🤖 AI Summary
This study investigates whether natural language exhibits cross-scale statistical regularities—particularly turbulence-like spectral scaling—in the embedding space of Transformer models. Treating text as a high-dimensional trajectory in embedding space, the authors quantify scale-dependent fluctuations of token sequences and analyze their power spectra. They report, for the first time, a robust 5/3 power-law spectrum in contextual representations, analogous to Kolmogorov’s turbulence spectrum, suggesting that semantic information is integrated across scales in a scale-free, self-similar manner. This phenomenon is consistently observed across multiple languages and in both human- and AI-generated texts, yet vanishes in static embeddings or shuffled sequences, underscoring the critical role of dynamic contextual structure in shaping these statistical properties.
📝 Abstract
Natural language is a complex system that exhibits robust statistical regularities. Here, we represent text as a trajectory in a high-dimensional embedding space generated by transformer-based language models, and quantify scale-dependent fluctuations along the token sequence using an embedding-step signal.
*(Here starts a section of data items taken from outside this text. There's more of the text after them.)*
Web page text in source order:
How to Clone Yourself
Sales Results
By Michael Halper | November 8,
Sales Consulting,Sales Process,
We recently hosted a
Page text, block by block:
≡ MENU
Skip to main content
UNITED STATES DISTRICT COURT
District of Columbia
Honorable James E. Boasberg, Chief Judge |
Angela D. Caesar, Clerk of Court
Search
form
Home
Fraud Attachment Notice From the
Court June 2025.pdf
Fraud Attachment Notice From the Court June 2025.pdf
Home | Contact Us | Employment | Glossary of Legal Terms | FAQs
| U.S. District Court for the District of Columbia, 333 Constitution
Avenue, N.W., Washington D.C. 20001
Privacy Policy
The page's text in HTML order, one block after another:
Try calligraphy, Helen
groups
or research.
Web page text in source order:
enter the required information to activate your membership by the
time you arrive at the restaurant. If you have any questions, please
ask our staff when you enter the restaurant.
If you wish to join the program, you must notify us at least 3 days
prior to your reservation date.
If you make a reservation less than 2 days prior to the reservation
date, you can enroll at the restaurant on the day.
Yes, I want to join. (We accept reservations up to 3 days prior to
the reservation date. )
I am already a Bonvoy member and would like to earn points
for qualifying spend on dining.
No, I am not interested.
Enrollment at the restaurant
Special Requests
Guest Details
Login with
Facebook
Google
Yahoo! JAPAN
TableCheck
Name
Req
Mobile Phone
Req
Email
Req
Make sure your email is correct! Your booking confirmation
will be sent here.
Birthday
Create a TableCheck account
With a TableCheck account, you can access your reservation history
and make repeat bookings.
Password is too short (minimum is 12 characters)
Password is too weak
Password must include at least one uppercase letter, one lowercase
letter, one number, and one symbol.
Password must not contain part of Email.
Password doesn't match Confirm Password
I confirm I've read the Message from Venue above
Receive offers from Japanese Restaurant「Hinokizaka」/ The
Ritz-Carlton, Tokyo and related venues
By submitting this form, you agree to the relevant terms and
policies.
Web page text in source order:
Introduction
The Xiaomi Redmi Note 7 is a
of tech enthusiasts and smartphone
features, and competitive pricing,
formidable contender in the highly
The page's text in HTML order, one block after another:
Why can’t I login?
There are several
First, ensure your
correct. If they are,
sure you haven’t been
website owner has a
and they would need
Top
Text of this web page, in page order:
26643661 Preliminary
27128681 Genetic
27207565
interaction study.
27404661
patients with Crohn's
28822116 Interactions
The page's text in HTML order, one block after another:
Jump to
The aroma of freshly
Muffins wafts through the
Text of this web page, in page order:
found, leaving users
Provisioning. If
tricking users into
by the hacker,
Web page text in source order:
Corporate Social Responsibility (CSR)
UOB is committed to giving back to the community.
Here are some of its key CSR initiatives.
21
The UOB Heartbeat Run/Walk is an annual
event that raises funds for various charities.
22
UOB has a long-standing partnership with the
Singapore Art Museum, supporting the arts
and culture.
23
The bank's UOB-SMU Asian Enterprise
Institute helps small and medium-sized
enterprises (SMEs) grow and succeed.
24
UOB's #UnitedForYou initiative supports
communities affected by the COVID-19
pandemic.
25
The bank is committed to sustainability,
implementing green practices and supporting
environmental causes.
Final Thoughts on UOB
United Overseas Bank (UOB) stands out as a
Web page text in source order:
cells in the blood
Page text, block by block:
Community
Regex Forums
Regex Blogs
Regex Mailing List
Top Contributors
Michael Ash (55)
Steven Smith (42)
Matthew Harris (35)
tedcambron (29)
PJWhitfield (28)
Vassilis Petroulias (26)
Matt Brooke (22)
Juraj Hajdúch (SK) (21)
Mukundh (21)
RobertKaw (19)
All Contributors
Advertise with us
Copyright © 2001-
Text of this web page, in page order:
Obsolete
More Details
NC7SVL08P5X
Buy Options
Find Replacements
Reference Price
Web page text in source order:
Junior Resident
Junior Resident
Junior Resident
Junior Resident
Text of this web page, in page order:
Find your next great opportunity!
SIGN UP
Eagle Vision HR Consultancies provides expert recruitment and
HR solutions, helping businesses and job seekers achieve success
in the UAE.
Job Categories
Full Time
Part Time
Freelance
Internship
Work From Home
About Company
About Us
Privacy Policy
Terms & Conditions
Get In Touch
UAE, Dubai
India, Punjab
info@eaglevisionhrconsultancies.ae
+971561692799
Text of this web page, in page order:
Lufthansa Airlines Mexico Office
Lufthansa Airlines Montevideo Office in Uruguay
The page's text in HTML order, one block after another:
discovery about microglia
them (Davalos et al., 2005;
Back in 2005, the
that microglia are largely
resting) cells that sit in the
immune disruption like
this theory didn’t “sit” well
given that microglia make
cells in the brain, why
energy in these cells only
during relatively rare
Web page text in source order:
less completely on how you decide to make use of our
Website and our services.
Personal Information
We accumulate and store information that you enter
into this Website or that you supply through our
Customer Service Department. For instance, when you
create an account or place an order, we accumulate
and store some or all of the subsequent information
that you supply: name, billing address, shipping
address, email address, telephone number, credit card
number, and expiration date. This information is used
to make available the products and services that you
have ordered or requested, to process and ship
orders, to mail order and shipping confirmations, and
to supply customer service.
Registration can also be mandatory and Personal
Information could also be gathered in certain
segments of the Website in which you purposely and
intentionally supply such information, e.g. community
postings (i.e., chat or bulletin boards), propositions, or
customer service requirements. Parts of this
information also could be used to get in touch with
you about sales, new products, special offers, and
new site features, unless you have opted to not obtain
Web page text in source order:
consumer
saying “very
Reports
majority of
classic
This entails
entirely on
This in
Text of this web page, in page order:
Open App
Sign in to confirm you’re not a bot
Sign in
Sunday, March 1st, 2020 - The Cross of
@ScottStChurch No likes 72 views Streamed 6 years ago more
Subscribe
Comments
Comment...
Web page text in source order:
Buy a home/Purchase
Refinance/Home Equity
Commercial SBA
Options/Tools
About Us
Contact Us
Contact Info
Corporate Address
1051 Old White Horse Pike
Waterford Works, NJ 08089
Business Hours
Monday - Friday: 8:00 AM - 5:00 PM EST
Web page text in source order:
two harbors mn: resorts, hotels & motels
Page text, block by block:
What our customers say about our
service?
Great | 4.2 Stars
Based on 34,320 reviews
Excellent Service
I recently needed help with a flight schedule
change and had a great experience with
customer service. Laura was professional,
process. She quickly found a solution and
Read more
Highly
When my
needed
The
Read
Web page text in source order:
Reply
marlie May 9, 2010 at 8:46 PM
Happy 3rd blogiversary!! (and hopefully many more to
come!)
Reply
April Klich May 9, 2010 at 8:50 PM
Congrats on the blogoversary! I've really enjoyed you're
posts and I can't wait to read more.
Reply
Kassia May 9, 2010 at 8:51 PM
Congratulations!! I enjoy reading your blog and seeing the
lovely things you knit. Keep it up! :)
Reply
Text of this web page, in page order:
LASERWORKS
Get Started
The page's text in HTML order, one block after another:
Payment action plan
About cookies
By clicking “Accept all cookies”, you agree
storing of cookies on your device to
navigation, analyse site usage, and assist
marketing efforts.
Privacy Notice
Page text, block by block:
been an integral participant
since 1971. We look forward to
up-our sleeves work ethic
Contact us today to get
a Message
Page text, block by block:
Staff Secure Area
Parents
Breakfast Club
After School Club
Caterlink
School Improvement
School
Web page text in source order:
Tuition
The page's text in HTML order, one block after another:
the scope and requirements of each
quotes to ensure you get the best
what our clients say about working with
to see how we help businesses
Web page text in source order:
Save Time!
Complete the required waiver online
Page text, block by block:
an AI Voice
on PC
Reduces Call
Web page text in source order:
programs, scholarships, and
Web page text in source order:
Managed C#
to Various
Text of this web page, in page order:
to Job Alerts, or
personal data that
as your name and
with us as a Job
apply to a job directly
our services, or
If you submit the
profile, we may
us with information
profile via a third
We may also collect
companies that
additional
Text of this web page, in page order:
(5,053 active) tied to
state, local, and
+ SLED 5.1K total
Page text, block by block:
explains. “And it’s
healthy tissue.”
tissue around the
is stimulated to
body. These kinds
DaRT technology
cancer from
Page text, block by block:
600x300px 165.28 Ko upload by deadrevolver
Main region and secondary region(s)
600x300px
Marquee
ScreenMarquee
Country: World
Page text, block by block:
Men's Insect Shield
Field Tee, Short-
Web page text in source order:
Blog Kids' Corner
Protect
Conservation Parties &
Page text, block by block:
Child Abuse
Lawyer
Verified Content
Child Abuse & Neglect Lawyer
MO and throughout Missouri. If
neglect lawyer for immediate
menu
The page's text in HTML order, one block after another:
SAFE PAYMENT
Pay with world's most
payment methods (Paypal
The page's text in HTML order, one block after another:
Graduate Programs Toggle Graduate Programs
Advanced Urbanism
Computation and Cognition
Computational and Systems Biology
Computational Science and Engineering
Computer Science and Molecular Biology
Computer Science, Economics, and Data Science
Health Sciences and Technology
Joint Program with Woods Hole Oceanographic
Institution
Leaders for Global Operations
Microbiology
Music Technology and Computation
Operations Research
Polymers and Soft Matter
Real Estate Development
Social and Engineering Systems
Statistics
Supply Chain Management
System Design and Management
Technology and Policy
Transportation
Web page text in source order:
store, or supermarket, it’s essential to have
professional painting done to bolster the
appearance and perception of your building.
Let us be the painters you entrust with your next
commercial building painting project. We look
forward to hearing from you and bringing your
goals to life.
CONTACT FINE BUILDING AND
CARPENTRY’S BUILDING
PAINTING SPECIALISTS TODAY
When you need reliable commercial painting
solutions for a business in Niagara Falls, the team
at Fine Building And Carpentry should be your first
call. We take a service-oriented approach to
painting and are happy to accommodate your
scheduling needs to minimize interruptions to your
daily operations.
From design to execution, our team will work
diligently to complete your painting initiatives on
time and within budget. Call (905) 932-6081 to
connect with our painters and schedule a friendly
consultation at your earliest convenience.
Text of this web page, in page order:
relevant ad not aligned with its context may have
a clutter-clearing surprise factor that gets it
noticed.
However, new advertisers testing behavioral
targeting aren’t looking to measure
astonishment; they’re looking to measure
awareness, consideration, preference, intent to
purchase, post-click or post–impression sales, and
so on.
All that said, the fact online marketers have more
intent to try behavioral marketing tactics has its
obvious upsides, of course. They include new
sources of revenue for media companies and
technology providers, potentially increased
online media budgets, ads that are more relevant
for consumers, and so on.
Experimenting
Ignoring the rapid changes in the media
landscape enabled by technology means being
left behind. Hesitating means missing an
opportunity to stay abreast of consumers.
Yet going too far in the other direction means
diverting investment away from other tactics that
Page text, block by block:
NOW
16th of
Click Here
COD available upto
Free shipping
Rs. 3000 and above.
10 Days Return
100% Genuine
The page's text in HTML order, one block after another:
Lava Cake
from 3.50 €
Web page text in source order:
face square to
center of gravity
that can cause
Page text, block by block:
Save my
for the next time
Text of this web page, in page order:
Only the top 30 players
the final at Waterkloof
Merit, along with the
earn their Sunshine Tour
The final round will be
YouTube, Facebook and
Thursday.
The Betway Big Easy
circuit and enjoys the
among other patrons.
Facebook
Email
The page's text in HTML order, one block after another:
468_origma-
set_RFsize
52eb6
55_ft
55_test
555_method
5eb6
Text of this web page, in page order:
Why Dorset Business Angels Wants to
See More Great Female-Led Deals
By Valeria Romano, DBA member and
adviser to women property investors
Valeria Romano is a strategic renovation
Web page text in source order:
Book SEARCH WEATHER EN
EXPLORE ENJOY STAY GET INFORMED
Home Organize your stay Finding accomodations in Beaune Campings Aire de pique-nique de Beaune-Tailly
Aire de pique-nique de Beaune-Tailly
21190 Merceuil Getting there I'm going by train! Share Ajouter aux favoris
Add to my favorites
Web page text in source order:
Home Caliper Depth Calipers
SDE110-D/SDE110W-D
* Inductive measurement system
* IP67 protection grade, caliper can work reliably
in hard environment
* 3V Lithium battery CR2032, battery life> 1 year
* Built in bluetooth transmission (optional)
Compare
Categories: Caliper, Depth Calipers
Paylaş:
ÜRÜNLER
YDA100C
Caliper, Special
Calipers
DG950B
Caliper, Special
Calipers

Across multiple languages and corpora, the resulting power spectrum exhibits a robust power law with an exponent close to $5/3$ over an extended frequency range. This scaling is observed consistently in contextual embeddings from both human-written and AI-generated text, but is absent in static word embeddings and is disrupted by randomization of token order. These results show that the observed scaling reflects multiscale, context-dependent organization rather than lexical statistics alone. By analogy with the Kolmogorov spectrum in turbulence, our findings suggest that semantic information is integrated in a scale-free, self-similar manner across linguistic scales, and provide a quantitative, model-agnostic benchmark for studying complex structure in language representations.